What are the advantages of drones for researchers?

Dr. Colin Campbell, research scientist-

One of the biggest challenges of work in the field is variability: low spots, high spots, sandy soil, clay soil, hard pans beneath the surface in some areas and not in others.  This results in highly variable performance in crops.  In addition to that, even when you have good homogeneity in a field, you might have differences due to irrigation or rainfall. If we want to improve agriculture, one thing that we have to do is be able to come out with better tools to be able to visualize the field in more than a single dimension. In order to do this right now, students go out and take plant measurements all day, every day, all summer long. The advantage of a drone is that you could do flyovers of a field, monitoring the traits that you’re interested in using reflectance indices that would normally take days of work.

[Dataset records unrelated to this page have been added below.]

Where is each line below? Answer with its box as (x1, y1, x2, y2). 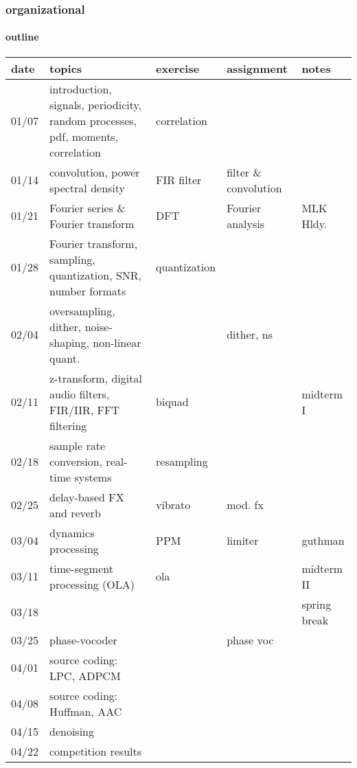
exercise (156, 60, 200, 76)
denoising (49, 723, 95, 739)
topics (49, 60, 82, 76)
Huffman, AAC (49, 703, 122, 719)
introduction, (49, 80, 112, 97)
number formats (49, 282, 126, 299)
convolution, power (49, 163, 140, 180)
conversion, (49, 453, 103, 469)
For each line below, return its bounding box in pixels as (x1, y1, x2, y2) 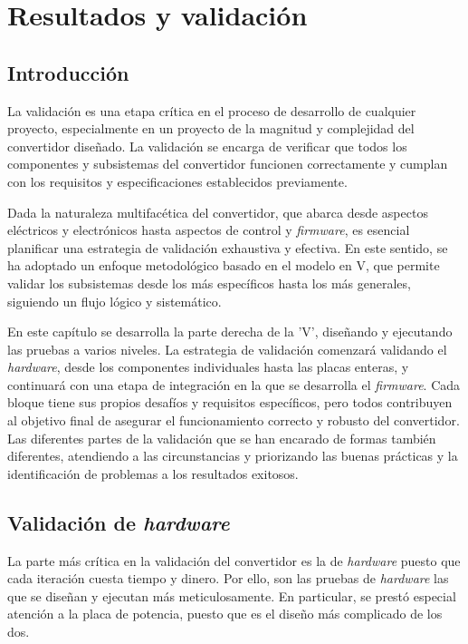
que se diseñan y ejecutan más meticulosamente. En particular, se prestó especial (7, 586, 456, 605)
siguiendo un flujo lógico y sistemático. (7, 291, 222, 310)
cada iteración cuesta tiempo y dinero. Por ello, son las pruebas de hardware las (7, 569, 449, 588)
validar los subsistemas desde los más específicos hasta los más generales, (7, 273, 411, 292)
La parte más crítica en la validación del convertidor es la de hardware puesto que (7, 551, 461, 570)
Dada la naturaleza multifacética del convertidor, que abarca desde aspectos (7, 202, 428, 221)
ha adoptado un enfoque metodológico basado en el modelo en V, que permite (7, 256, 440, 275)
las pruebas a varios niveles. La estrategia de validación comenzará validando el (7, 339, 447, 358)
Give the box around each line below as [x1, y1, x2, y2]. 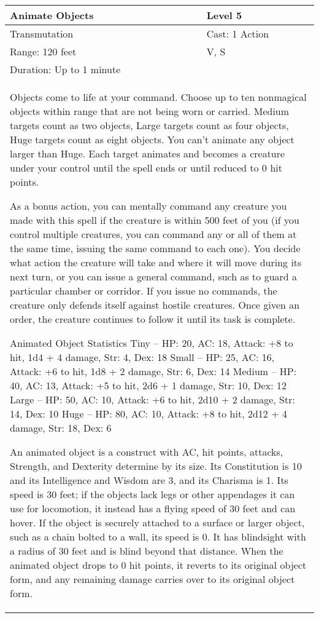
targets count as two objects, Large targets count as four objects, [10, 118, 289, 132]
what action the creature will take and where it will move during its [10, 255, 302, 269]
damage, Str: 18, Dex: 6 [10, 421, 112, 435]
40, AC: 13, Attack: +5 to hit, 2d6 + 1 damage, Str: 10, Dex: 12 [10, 378, 286, 392]
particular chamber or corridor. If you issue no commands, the [10, 283, 277, 298]
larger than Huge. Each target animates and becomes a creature [10, 146, 285, 160]
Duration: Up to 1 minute [10, 62, 121, 76]
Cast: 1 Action [206, 26, 269, 41]
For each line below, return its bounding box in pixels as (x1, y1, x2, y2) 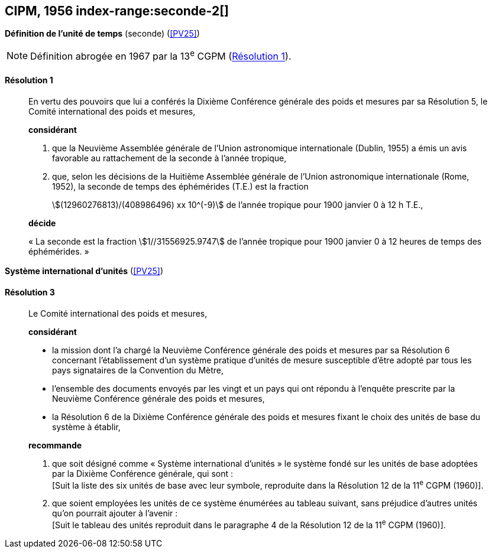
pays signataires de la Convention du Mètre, (52, 365, 224, 375)
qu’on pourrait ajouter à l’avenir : (52, 508, 178, 519)
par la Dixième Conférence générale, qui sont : (52, 468, 234, 479)
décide (28, 217, 56, 228)
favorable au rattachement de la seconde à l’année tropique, (52, 152, 287, 163)
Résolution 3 (5, 287, 55, 297)
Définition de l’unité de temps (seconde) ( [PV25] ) (5, 28, 200, 39)
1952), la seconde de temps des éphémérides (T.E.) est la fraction (52, 181, 309, 191)
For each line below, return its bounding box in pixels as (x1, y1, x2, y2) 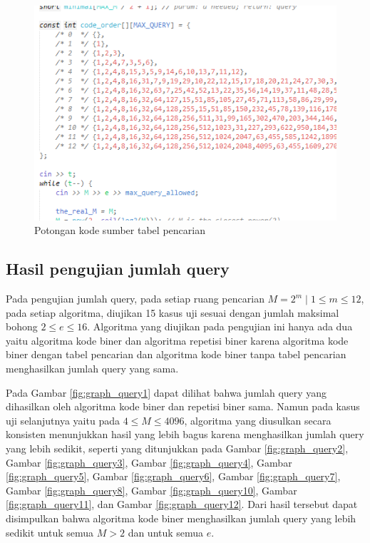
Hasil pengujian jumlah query (6, 258, 230, 280)
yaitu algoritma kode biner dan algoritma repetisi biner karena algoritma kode (6, 333, 349, 347)
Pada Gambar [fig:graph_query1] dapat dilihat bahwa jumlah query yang (6, 385, 327, 400)
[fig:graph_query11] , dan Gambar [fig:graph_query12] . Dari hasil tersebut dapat (6, 497, 358, 512)
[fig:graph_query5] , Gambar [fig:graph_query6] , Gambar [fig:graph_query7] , (6, 469, 341, 484)
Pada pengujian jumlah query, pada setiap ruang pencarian (6, 291, 264, 305)
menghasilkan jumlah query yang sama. (6, 360, 179, 375)
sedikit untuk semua (6, 524, 94, 539)
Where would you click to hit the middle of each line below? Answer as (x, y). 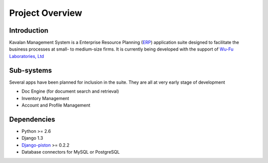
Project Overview (46, 13)
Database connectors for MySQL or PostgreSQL (71, 152)
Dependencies (32, 119)
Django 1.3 (32, 138)
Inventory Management (45, 98)
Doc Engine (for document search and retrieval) (70, 91)
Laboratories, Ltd (27, 56)
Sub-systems (31, 70)
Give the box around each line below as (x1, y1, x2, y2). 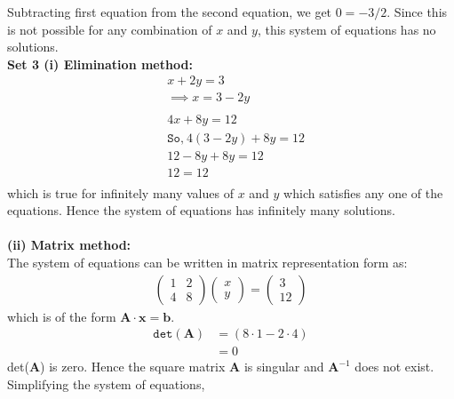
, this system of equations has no (257, 20, 436, 38)
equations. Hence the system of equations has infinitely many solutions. (7, 201, 395, 219)
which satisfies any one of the (283, 183, 443, 202)
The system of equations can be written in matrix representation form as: (7, 253, 408, 271)
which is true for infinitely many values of (7, 183, 234, 202)
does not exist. (354, 357, 434, 376)
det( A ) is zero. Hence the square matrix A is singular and (7, 357, 324, 376)
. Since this (386, 3, 448, 20)
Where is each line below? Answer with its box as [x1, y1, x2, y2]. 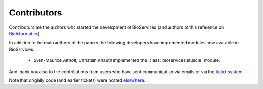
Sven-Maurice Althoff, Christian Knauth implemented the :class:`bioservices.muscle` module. [33, 58, 220, 63]
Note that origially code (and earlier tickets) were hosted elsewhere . [9, 77, 146, 83]
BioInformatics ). [9, 30, 41, 36]
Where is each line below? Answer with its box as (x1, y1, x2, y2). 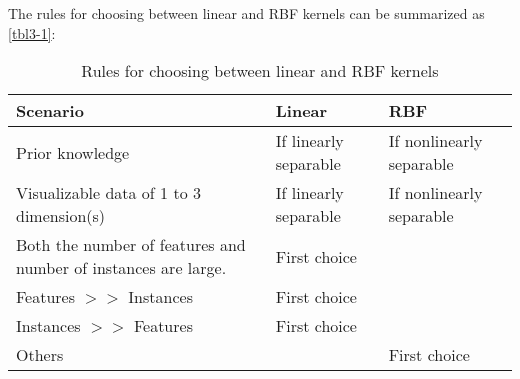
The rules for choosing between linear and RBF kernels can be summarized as (8, 3, 485, 23)
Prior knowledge (16, 140, 130, 164)
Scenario (16, 99, 84, 123)
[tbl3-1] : (8, 22, 56, 43)
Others (16, 343, 64, 367)
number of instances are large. (16, 256, 227, 280)
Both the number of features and (16, 233, 246, 257)
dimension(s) (16, 204, 106, 228)
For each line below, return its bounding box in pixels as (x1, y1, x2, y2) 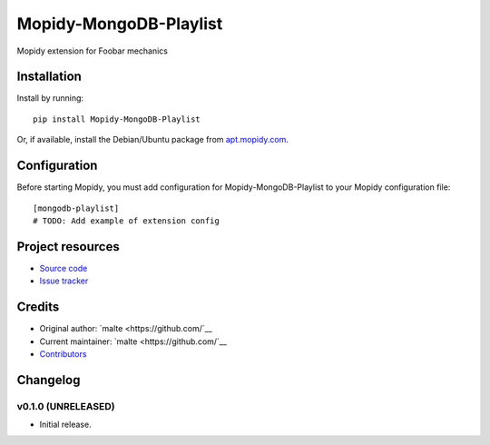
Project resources (16, 239, 120, 254)
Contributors (39, 348, 87, 359)
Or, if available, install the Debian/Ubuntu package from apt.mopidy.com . (16, 134, 289, 145)
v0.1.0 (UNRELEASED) (16, 400, 115, 412)
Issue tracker (39, 275, 89, 286)
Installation (16, 69, 82, 84)
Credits (16, 300, 60, 315)
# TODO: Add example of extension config (33, 215, 220, 226)
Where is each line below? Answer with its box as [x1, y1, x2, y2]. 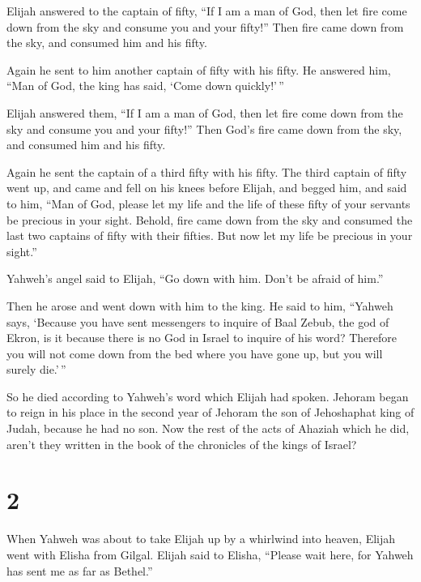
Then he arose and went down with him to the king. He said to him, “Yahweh [6, 297, 393, 314]
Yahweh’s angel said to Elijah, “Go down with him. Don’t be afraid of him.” [6, 270, 384, 287]
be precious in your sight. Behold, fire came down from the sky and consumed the [6, 211, 413, 228]
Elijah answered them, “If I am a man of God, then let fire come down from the [6, 104, 403, 121]
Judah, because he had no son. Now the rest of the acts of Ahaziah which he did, [6, 420, 410, 437]
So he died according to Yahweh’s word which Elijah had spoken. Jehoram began [6, 387, 409, 404]
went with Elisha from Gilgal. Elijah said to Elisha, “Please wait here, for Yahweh [6, 546, 414, 563]
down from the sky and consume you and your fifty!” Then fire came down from [6, 18, 404, 35]

What are the obstacles to progress?

Greg Kelley, mechanical engineer, and drone hobbyist-   

Recently, the FAA has come out with a set of guidelines for the industrial use of drones:  flying machines have to stay under a certain ceiling (500 ft; 150 m), and they have to be flown in the line of sight of the operator.  The naive thing about those policies is: how much control does the operator have over the drone anyway?  It used to be that with your remote control, you were moving the control surfaces (flaps, rudder, etc) on the aircraft, but this is changing.  The onboard computer performs things like holding a stable altitude, maintaining a GPS location, or auto-stabilization (it keeps the aircraft level, even when a gust of wind comes).  Those are degrees of control that have been taken away from the operator. Thus, according to the level of automation that the operator has built into the system, he may not be in direct control at all times. In fact, these machines are being developed so that they can fly themselves. From my perspective, the FAA regulations are going to have to evolve along with the automation of drones in order to allow the development of this technology in an appropriate way.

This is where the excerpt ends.